§ **PROBLEM TO WORK ON**: The printed result should hold only the lines from the opening of the data through the line bearing "jährigen diplomatischen Beziehungen zwischen", exactly as given and without pictures.

§ **EXERCISE MATERIAL**:
[Start of Attachment]

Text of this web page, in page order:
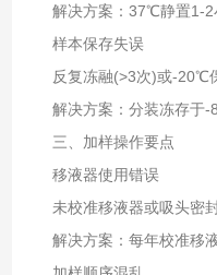
解决方案：37℃静置1-2
样本保存失误‌
反复冻融(>3次)或-20℃保
解决方案：分装冻存于-
三、加样操作要点
移液器使用错误‌
未校准移液器或吸头密封
解决方案：每年校准移液
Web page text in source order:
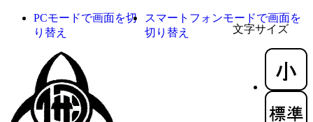
文字サイズ
PCモードで画面を切
り替え
スマートフォンモードで画面を
切り替え
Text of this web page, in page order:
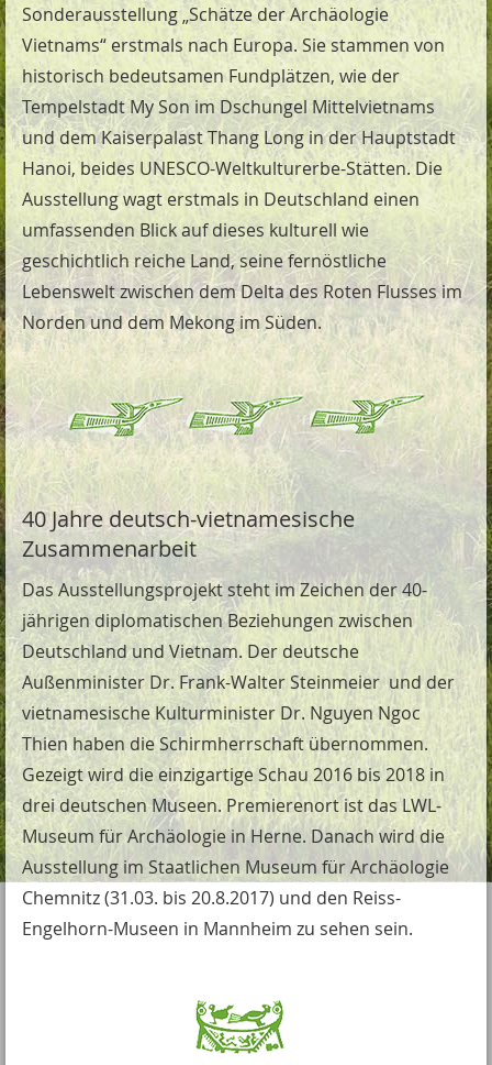
Sonderausstellung „Schätze der Archäologie
Vietnams“ erstmals nach Europa. Sie stammen von
historisch bedeutsamen Fundplätzen, wie der
Tempelstadt My Son im Dschungel Mittelvietnams
und dem Kaiserpalast Thang Long in der Hauptstadt
Hanoi, beides UNESCO-Weltkulturerbe-Stätten. Die
Ausstellung wagt erstmals in Deutschland einen
umfassenden Blick auf dieses kulturell wie
geschichtlich reiche Land, seine fernöstliche
Lebenswelt zwischen dem Delta des Roten Flusses im
Norden und dem Mekong im Süden.
40 Jahre deutsch-vietnamesische
Zusammenarbeit
Das Ausstellungsprojekt steht im Zeichen der 40-
jährigen diplomatischen Beziehungen zwischen
Deutschland und Vietnam. Der deutsche
Außenminister Dr. Frank-Walter Steinmeier und der
vietnamesische Kulturminister Dr. Nguyen Ngoc
Thien haben die Schirmherrschaft übernommen.
Gezeigt wird die einzigartige Schau 2016 bis 2018 in
drei deutschen Museen. Premierenort ist das LWL-
Museum für Archäologie in Herne. Danach wird die
Ausstellung im Staatlichen Museum für Archäologie
Chemnitz (31.03. bis 20.8.2017) und den Reiss-
Engelhorn-Museen in Mannheim zu sehen sein.
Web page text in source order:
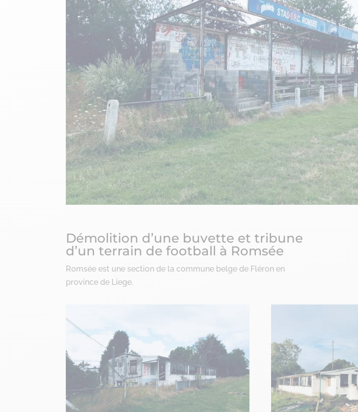
Démolition d’une buvette et tribune
d’un terrain de football à Romsée
Romsée est une section de la commune belge de Fléron en
province de Liege.
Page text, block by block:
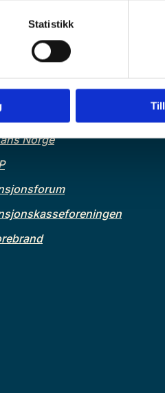
Statistikk
Norge
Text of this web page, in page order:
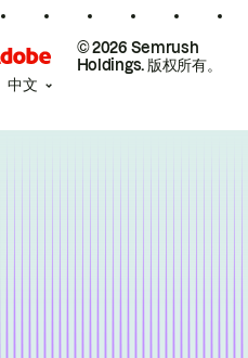
© 2026 Semrush
Holdings. 版权所有。
中文
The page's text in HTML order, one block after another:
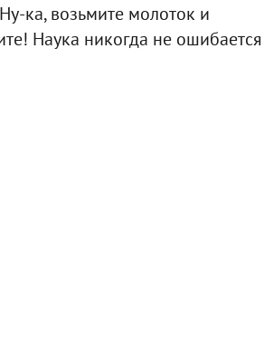
ка, возьмите молоток и
Наука никогда не ошибается

[End of Attachment]

§ **WRITTEN RESPONSE**:
Text of this web page, in page order:
解决方案：37℃静置1-2
样本保存失误‌
反复冻融(>3次)或-20℃保
解决方案：分装冻存于-
三、加样操作要点
移液器使用错误‌
未校准移液器或吸头密封
解决方案：每年校准移液
Web page text in source order:
文字サイズ
PCモードで画面を切
り替え
スマートフォンモードで画面を
切り替え
Text of this web page, in page order:
Sonderausstellung „Schätze der Archäologie
Vietnams“ erstmals nach Europa. Sie stammen von
historisch bedeutsamen Fundplätzen, wie der
Tempelstadt My Son im Dschungel Mittelvietnams
und dem Kaiserpalast Thang Long in der Hauptstadt
Hanoi, beides UNESCO-Weltkulturerbe-Stätten. Die
Ausstellung wagt erstmals in Deutschland einen
umfassenden Blick auf dieses kulturell wie
geschichtlich reiche Land, seine fernöstliche
Lebenswelt zwischen dem Delta des Roten Flusses im
Norden und dem Mekong im Süden.
40 Jahre deutsch-vietnamesische
Zusammenarbeit
Das Ausstellungsprojekt steht im Zeichen der 40-
jährigen diplomatischen Beziehungen zwischen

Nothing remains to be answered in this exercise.